There’s nothing in there that NNs are fundamentally incapable of doing.

Finally, your reference to neural ODEs would be more convincing if you’d shown them reaching state if the art results in benchmarks after 2019. There are plenty of methods that do better than NNs when there’s limited data. The reason NNs remain so dominant is that they keep delivering better results as we throw more and more data at them.

I'm pretty sure this is wrong. The universal approximator theorems I've seen work by interpolating the function they are fitting; this doesn't gurantee that they can extrapolate.

In fact it seems to me that a universal approximator theorem can never show that a network is capable of extrapolating? Because the universal approximation has to hold for all possible functions, while extrapolation inherently involves guessing a specific function.

The post isn't talking about fundamental capabilities, it is talking about "today's methods".

I was thinking of the NN approximating the “extrapolate” function itself, that thing which takes in partial data and generates an extrapolation. That function is, by assumption, capable of extrapolation from incomplete data. Therefore, I expect a sufficiently precise approximation to that function is able to extrapolate.

It may be helpful to argue from Turing completeness instead. Transformers are Turing complete. If “extrapolation” is Turing computable, then there’s a transformer that implements extrapolation.

Also, the post is talking about what NNs are

everable to do, not just what they can do now. That’s why I thought it was appropriate to bring up theoretical computer science.I'm implying that the popular ANNs in use today have bad priors.
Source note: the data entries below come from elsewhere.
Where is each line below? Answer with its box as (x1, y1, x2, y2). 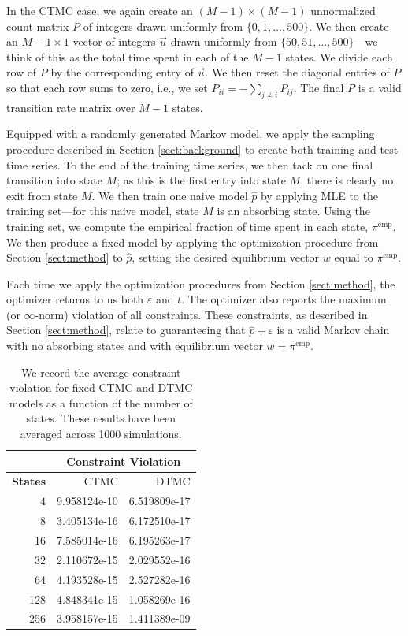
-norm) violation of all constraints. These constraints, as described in (35, 306, 368, 322)
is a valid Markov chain (276, 322, 390, 338)
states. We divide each (285, 48, 393, 65)
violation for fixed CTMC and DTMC (9, 379, 193, 396)
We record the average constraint (21, 363, 181, 380)
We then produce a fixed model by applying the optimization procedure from (6, 233, 379, 250)
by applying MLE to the (260, 187, 378, 203)
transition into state (6, 172, 102, 188)

Are you implying that a sufficiently large ANN has good priors or that it can learn good priors?

That they can learn good priors. That’s pretty much what I think happens with pretraining. Learn the prior distribution of data in a domain, then you can adapt that knowledge to many downstream tasks.
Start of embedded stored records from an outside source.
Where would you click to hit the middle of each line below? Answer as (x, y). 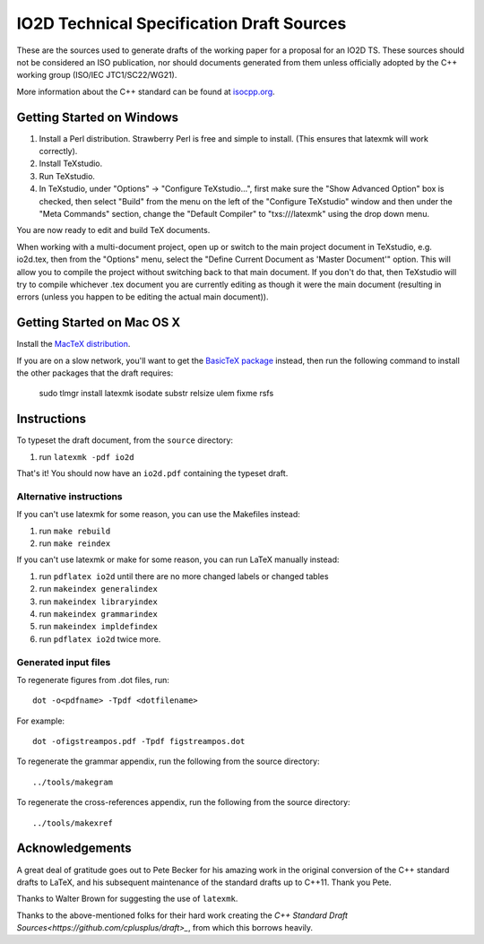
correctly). (58, 152)
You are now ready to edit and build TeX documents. (113, 230)
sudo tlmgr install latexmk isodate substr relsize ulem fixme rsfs (156, 394)
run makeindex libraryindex (99, 602)
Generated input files (64, 662)
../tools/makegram (73, 782)
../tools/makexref (73, 823)
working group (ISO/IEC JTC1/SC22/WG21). (97, 75)

Also, I don’t think built-in priors are that helpful. CNNs have a strong locality prior, while transformers don’t. You’d think that would make CNNs much better at image processing. After all, a transformer’s prior is that the pixel at (0,0) is just as likely to relate to the pixel at (512, 512) as it is to relate to its neighboring pixel at (0,1). However, experiments have shown that transformers are competitive with state of the art, highly tuned CNNs. (here, here)

ML prof here.

Universal fn approx assumes bounded domain, which basically means it is about interpolation.

turns out DNNs also can't necessarily interpolate properly, even:

https://arxiv.org/pdf/2107.08221.pdf

What do you think of the point I brought up a few days ago about things like AlphaZero having infinitely large sample efficiency with respect to external data? If amplification improves datasets, it's not crucial for learning itself to improve at all. From this point of view, the examples of extrapolation you gave are just salient hypotheses already in the model, a matter of training data. You are familiar with sines and spirals, so you can fit them. If amplification lets an AI play with math and plots, while following aesthetic sense already in the underlying human (language) model, these hypotheses are eventually going to be noticed.
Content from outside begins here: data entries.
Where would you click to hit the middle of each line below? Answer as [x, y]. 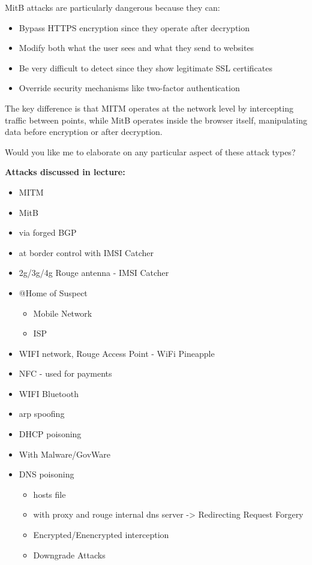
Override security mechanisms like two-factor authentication [129, 88]
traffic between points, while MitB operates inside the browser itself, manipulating [156, 120]
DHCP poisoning [50, 434]
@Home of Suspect [53, 292]
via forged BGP [48, 232]
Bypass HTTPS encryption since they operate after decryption [134, 27]
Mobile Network [63, 313]
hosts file [49, 494]

I've recently started thinking that extrapolation and things like consequentialism/agency should be thought of as unsafe amplifications, those that generate data out of distribution without due scrutiny by existing sensibilities of the system (which isn't possible for things too far out of distribution). So a possible AI safety maxim is to avoid extrapolation and optimization, the only optimization it's allowed is that of learning models from data, and only safe datasets should be learned from (external datasets might become safer after augmentation by the system that adds in its attitude to what it sees). Instead it should work on expanding the distribution "at the boundary" with amplifications heavy on channeling existing attitudes and light on optimization pressure, such as short sessions of reflection.